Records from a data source
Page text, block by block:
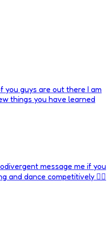
you guys are out there I am
things you have learned
message me if you
and dance competitively 🏳️‍🌈
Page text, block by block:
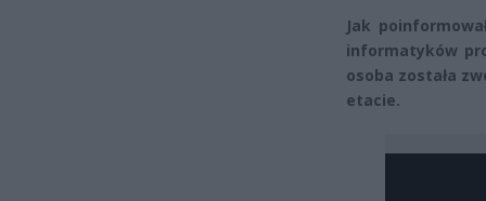
Jak
informatyków
osoba została
etacie.
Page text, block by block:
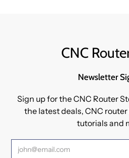
CNC
Newsletter
Sign up for the CNC Router
the latest deals, CNC
tutorials and
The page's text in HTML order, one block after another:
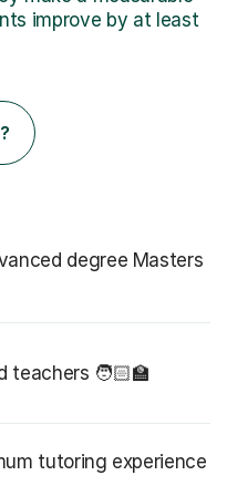
improve by at least
degree Masters
teachers 🧑🏻‍🏫
tutoring experience
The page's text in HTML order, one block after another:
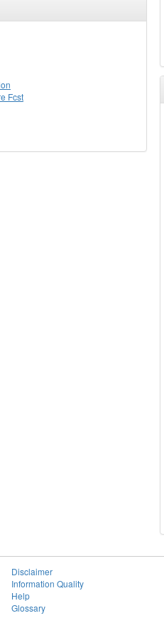
Fcst
Disclaimer
Information Quality
Help
Glossary
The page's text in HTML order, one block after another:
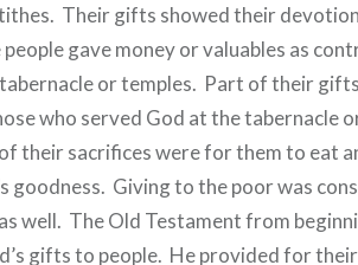
Their gifts showed their
gave money or valuables as
or temples. Part of their
who served God at the tabernacle
their sacrifices were for them to eat
goodness. Giving to the poor was
well. The Old Testament from
gifts to people. He provided for

**Task to complete:** Transcribe every entry word for word, but omit the pictures.

**Solution to the exercise:**
Page text, block by block:
you guys are out there I am
things you have learned
message me if you
and dance competitively 🏳️‍🌈
Page text, block by block:
Jak
informatyków
osoba została
etacie.
Page text, block by block:
CNC
Newsletter
Sign up for the CNC Router
the latest deals, CNC
tutorials and
The page's text in HTML order, one block after another:
improve by at least
degree Masters
teachers 🧑🏻‍🏫
tutoring experience
The page's text in HTML order, one block after another:
Fcst
Disclaimer
Information Quality
Help
Glossary
The page's text in HTML order, one block after another:
Their gifts showed their
gave money or valuables as
or temples. Part of their
who served God at the tabernacle
their sacrifices were for them to eat
goodness. Giving to the poor was
well. The Old Testament from
gifts to people. He provided for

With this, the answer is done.